没人回答崔岚,但崔家女眷乘坐的马车却被人从上而下一刀劈开。
破碎的木板四处飞溅,提着刀,裹挟着凌厉无匹一身杀气的叶安澜从天而降,吓得崔家老少三代女人齐齐尖叫起来。
马车夫接连经受山匪和叶安澜带来的两次惊吓,此时早就已经连动都不会动了,他机械的抓着鞭子,眼神木木直视前方,四肢僵硬却又矛盾的软绵绵提不起哪怕一点力气。
没人知道,他其实内心一直在尖叫。
叶安澜是直接踩着她自己的马匹以及崔家侍卫的头颅、肩膀,一阵风似地直接刮过来的,因为引起了很大骚动,所以马车夫在她举刀的那个瞬间就注意到了叶安澜的突然出现。

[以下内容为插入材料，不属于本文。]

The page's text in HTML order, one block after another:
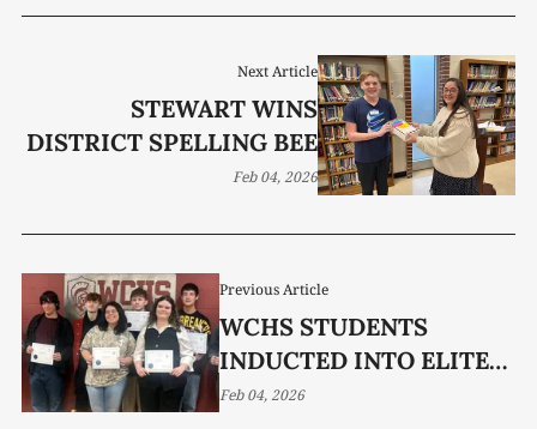
Previous Article
WCHS STUDENTS
INDUCTED INTO ELITE
MU ALPHA THETA
Feb 04, 2026
Next Article
STEWART WINS
DISTRICT SPELLING BEE
Feb 04, 2026

他全程目睹了对方一刀劈碎马车车厢的可怖场面,然后就被吓得彻底无法动弹了。
要知道崔家给主子们乘坐的马车,用的可都是相当结实的上好木材,寻常人就算想把车厢劈了当柴烧,那都得拿着大斧子很是忙活一阵儿。
可叶安澜呢?她只用一下,就把崔家女眷的马车给劈碎了。
是的,是劈碎了,不是劈裂了。
啊,倒是有个东西被她劈裂了_(:з」∠)_她的那把刀,在车厢碎开的同时,居然也嘁哩喀嚓裂成了大小不一的好几段。
“你、你......”自诩见多识广的崔岚也被叶安澜这不似常人的剽悍举止给惊吓到了,他抖着手,下意识想要指责叶安澜几句,结果在对上叶安澜那满是愤怒的一双黑眼睛后,崔岚却连一句完整的话也说不出来了。
他吓得浑身冷汗直冒。他的个亲娘祖奶奶啊,这特娘的到底是从哪冒出来的一尊杀神啊?这也太可怕了。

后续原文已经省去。